Records to process:
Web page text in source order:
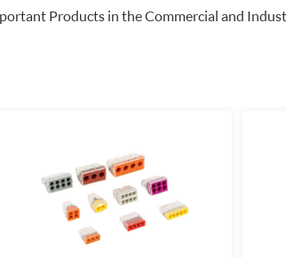
Products in the Commercial and
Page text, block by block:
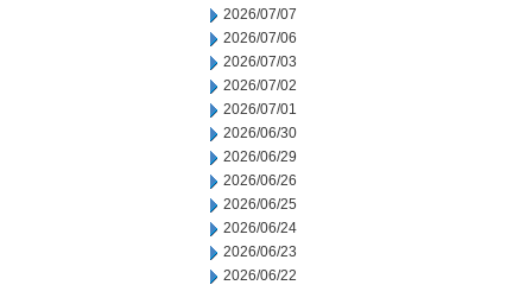
2026/07/07
2026/07/06
2026/07/03
2026/07/02
2026/07/01
2026/06/30
2026/06/29
2026/06/26
2026/06/25
2026/06/24
2026/06/23
2026/06/22
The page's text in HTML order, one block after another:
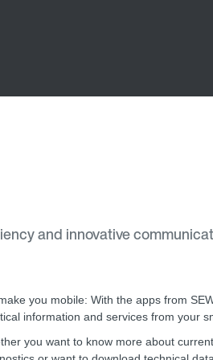
and innovative
you mobile: With the apps from
information and services from your
you want to know more about
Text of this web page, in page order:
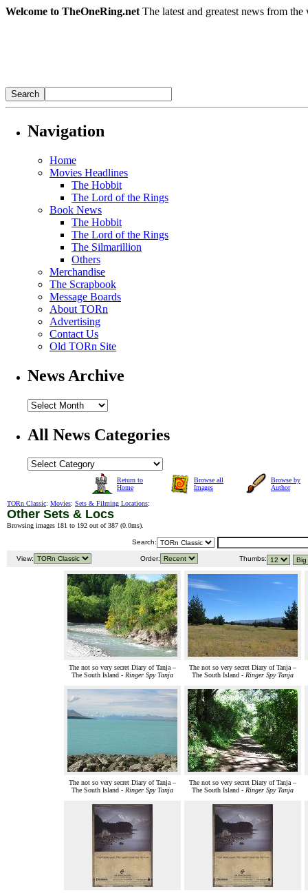
Welcome to TheOneRing.net The latest and greatest news from
Navigation
Home
Movies Headlines
The Hobbit
The Lord of the Rings
Book News
The Hobbit
The Lord of the Rings
The Silmarillion
Others
Merchandise
The Scrapbook
Message Boards
About TORn
Advertising
Contact Us
Old TORn Site
News Archive
All News Categories
Return to
Home
Browse all
Images
Browse by
Author
TORn Classic: Movies: Sets & Filming Locations:
Other Sets & Locs
Browsing images 181 to 192 out of 387 (0.0ms).
Search:
View: Order: Thumbs:
The not so very secret Diary of Tanja –
The South Island - Ringer Spy Tanja
The not so very secret Diary of Tanja –
The South Island - Ringer Spy Tanja
The not so very secret Diary of Tanja –
The South Island - Ringer Spy Tanja
The not so very secret Diary of Tanja –
The South Island - Ringer Spy Tanja
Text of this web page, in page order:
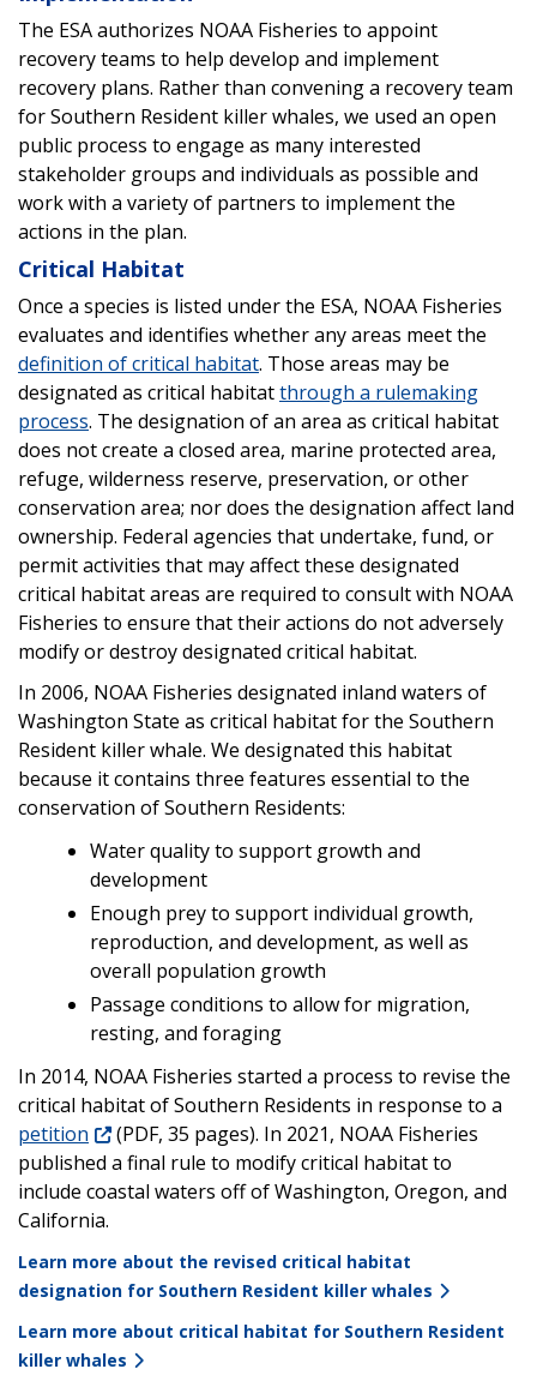
The ESA authorizes NOAA Fisheries to appoint
recovery teams to help develop and implement
recovery plans. Rather than convening a recovery team
for Southern Resident killer whales, we used an open
public process to engage as many interested
stakeholder groups and individuals as possible and
work with a variety of partners to implement the
actions in the plan.
Critical Habitat
Once a species is listed under the ESA, NOAA Fisheries
evaluates and identifies whether any areas meet the
definition of critical habitat. Those areas may be
designated as critical habitatthrough a rulemaking
process. The designation of an area as critical habitat
does not create a closed area, marine protected area,
refuge, wilderness reserve, preservation, or other
conservation area; nor does the designation affect land
ownership. Federal agencies that undertake, fund, or
permit activities that may affect these designated
critical habitat areas are required to consult with NOAA
Fisheries to ensure that their actions do not adversely
modify or destroy designated critical habitat.
In 2006, NOAA Fisheries designated inland waters of
Washington State as critical habitat for the Southern
Resident killer whale. We designated this habitat
because it contains three features essential to the
conservation of Southern Residents:
Water quality to support growth and
development
Enough prey to support individual growth,
reproduction, and development, as well as
overall population growth
Passage conditions to allow for migration,
resting, and foraging
In 2014, NOAA Fisheries started a process to revise the
critical habitat of Southern Residents in response to a
petition
(PDF, 35 pages). In 2021, NOAA Fisheries
published a final rule to modify critical habitat to
include coastal waters off of Washington, Oregon, and
California.
Learn more about the revised critical habitat
designation for Southern Resident killer whales
Learn more about critical habitat for Southern Resident
killer whales
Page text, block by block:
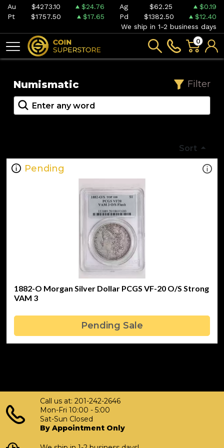
Au $4273.10 $24.76 Ag $62.25
$0.19
Pt
$1757.50 $17.65 Pd $1382.50
$12.40
We ship in 1-2 business days
0
Numismatic Filter
Sort
Pending
1882-O Morgan Silver Dollar PCGS VF-20 O/S Strong
VAM 3
Pending Sale
Call us at: 201-242-2646
Mon-Fri 10:00 - 5:00
Sat-Sun Closed
By Appointment Only
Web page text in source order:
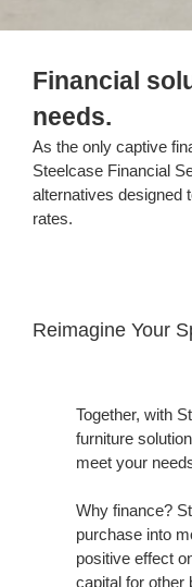
Financial
needs.
As the only captive
Steelcase Financial
alternatives designed
rates.
Reimagine Your
Together, with
furniture
meet your
Why finance?
purchase into
positive effect
capital for other
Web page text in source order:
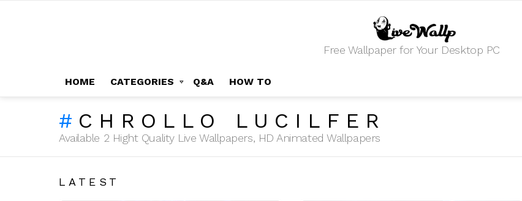
Free Wallpaper for Your Desktop PC
HOME CATEGORIES Q&A HOW TO
CHROLLO LUCILFER
Available 2 Hight Quality Live Wallpapers, HD Animated Wallpapers
LATEST
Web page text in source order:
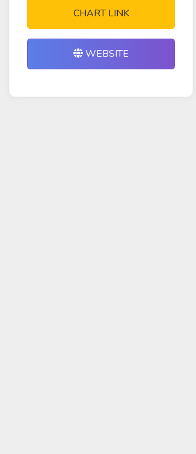
CHART LINK
WEBSITE
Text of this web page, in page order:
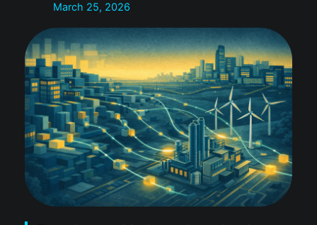
March 25, 2026
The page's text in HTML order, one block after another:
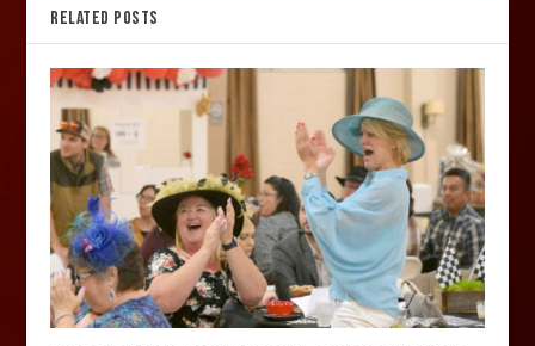
RELATED POSTS
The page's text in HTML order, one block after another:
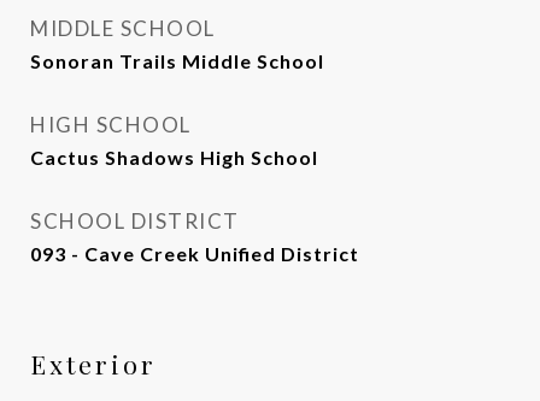
MIDDLE SCHOOL
Sonoran Trails Middle School
HIGH SCHOOL
Cactus Shadows High School
SCHOOL DISTRICT
093 - Cave Creek Unified District
Exterior
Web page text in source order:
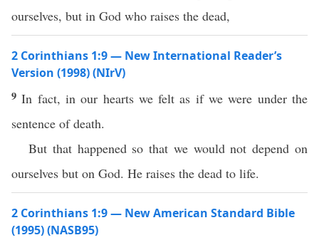
ourselves, but in God who raises the dead,
2 Corinthians 1:9 — New International Reader’s
Version (1998) (NIrV)
9In fact, in our hearts we felt as if we were under the
sentence of death.
But that happened so that we would not depend on
ourselves but on God. He raises the dead to life.
2 Corinthians 1:9 — New American Standard Bible
(1995) (NASB95)
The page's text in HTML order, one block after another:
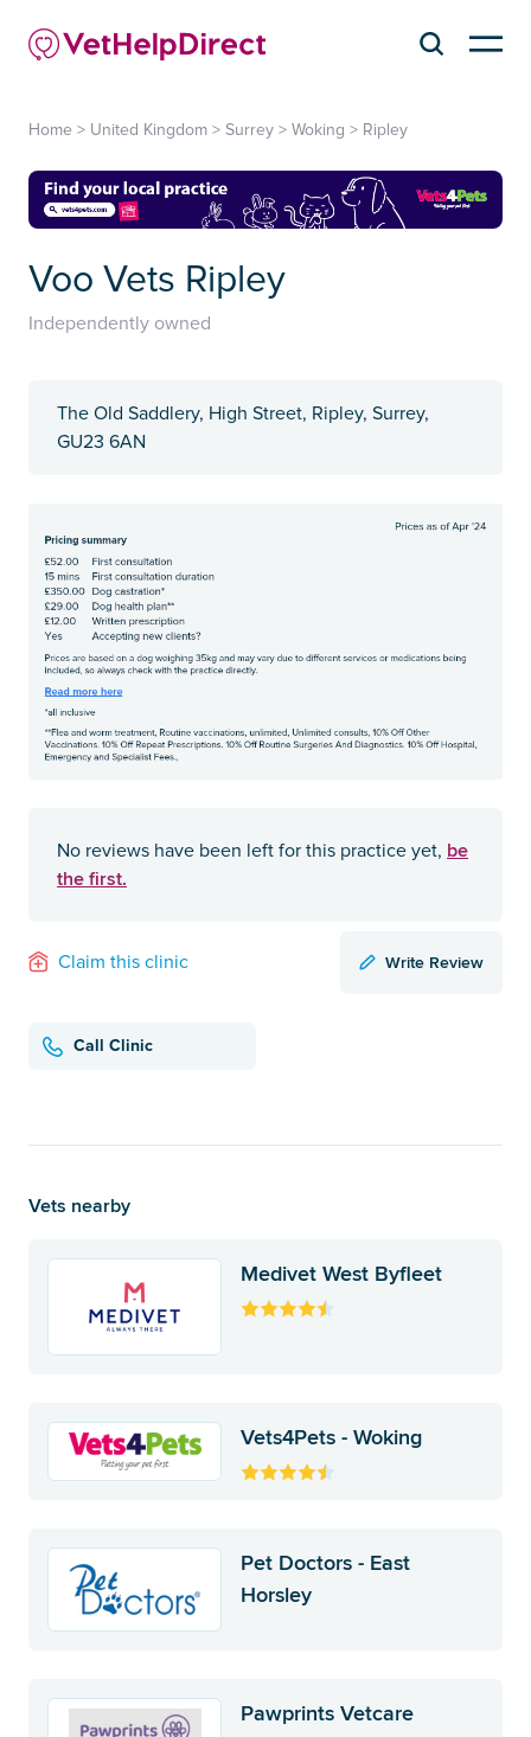
Home > United Kingdom > Surrey > Woking > Ripley
Voo Vets Ripley
Independently owned
The Old Saddlery, High Street, Ripley, Surrey,
GU23 6AN
No reviews have been left for this practice yet, be
the first.
Claim this clinic Write Review
Call Clinic
Vets nearby
Medivet West Byfleet
Vets4Pets - Woking
Pet Doctors - East
Horsley
Pawprints Vetcare
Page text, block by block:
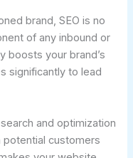
brand, SEO is no
of any inbound or
boosts your brand’s
significantly to lead
and optimization
customers
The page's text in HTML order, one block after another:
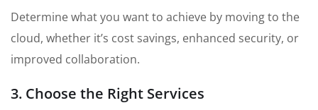
Determine what you want to achieve by moving to the
cloud, whether it’s cost savings, enhanced security, or
improved collaboration.
3. Choose the Right Services
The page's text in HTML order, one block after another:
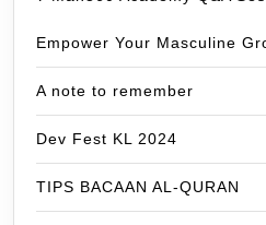
Empower Your Masculine
A note to remember
Dev Fest KL 2024
TIPS BACAAN AL-QURAN
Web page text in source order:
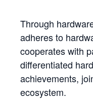
Through
adheres to
cooperates with
differentiated
achievements,
ecosystem.
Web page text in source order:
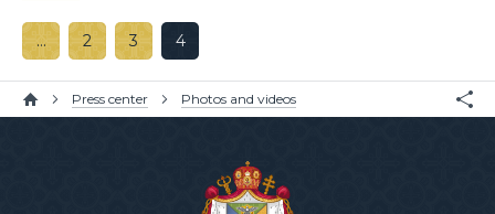
… 2 3 4
Press center Photos and videos
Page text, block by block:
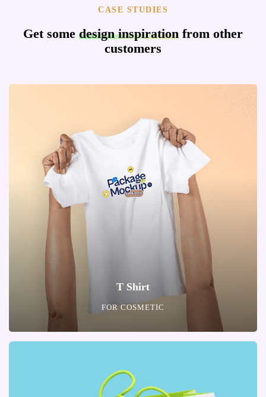
CASE STUDIES
Get some design inspiration from other
customers
T Shirt
FOR COSMETIC
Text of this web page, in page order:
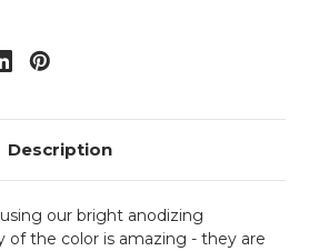
Description
our bright anodizing
of the color is amazing - they are
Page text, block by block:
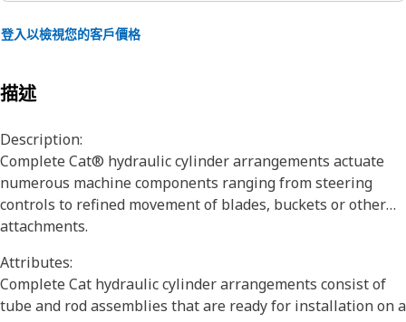
登入以檢視您的客戶價格
描述
Description:
Complete Cat® hydraulic cylinder arrangements actuate
numerous machine components ranging from steering
controls to refined movement of blades, buckets or other
attachments.
Attributes:
Complete Cat hydraulic cylinder arrangements consist of
tube and rod assemblies that are ready for installation on a
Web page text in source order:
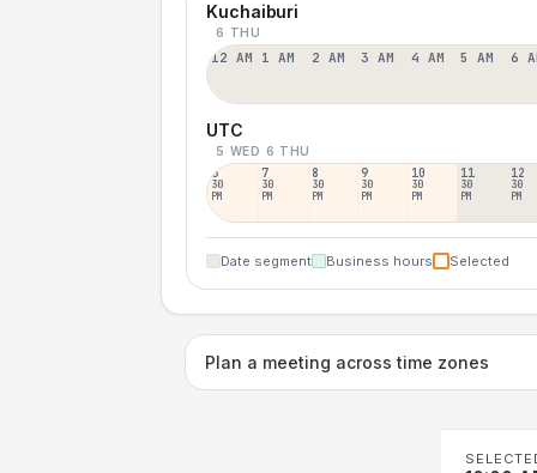
Kuchaiburi
6 THU
12 AM 1 AM 2 AM 3 AM 4 AM 5 AM 6
UTC
5 WED 6 THU
6
30
PM
7
30
PM
8
30
PM
9
30
PM
10
30
PM
11
30
PM
12
30
PM
Date segment Business hours Selected
Plan a meeting across time zones
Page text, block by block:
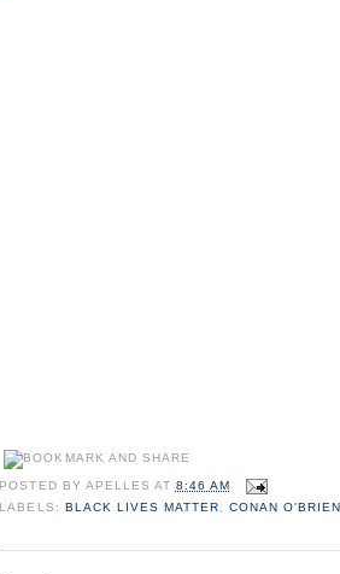
POSTED BY APELLES AT 8:46 AM
LABELS:
BLACK LIVES MATTER, CONAN O'BRIEN
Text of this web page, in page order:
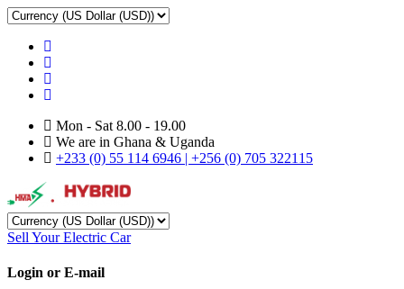
Mon - Sat 8.00 - 19.00
We are in Ghana & Uganda
+233 (0) 55 114 6946 | +256 (0) 705 322115
Sell Your Electric Car
Login or E-mail
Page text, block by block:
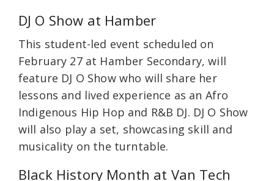
DJ O Show at Hamber
This student-led event scheduled on
February 27 at Hamber Secondary, will
feature DJ O Show who will share her
lessons and lived experience as an Afro
Indigenous Hip Hop and R&B DJ. DJ O Show
will also play a set, showcasing skill and
musicality on the turntable.
Black History Month at Van Tech
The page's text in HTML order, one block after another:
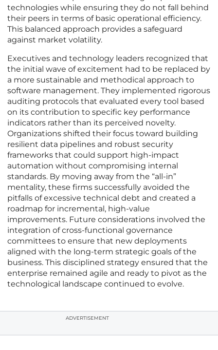
technologies while ensuring they do not fall behind
their peers in terms of basic operational efficiency.
This balanced approach provides a safeguard
against market volatility.
Executives and technology leaders recognized that
the initial wave of excitement had to be replaced by
a more sustainable and methodical approach to
software management. They implemented rigorous
auditing protocols that evaluated every tool based
on its contribution to specific key performance
indicators rather than its perceived novelty.
Organizations shifted their focus toward building
resilient data pipelines and robust security
frameworks that could support high-impact
automation without compromising internal
standards. By moving away from the “all-in”
mentality, these firms successfully avoided the
pitfalls of excessive technical debt and created a
roadmap for incremental, high-value
improvements. Future considerations involved the
integration of cross-functional governance
committees to ensure that new deployments
aligned with the long-term strategic goals of the
business. This disciplined strategy ensured that the
enterprise remained agile and ready to pivot as the
technological landscape continued to evolve.
ADVERTISEMENT

Description of the task:
Copy out the lines above exactly, beginning at the one that contains "process. The designation" and ending at the one that contains "Fisheries to ensure".

Reply to the task:
process. The designation of an area as critical habitat
does not create a closed area, marine protected area,
refuge, wilderness reserve, preservation, or other
conservation area; nor does the designation affect land
ownership. Federal agencies that undertake, fund, or
permit activities that may affect these designated
critical habitat areas are required to consult with NOAA
Fisheries to ensure that their actions do not adversely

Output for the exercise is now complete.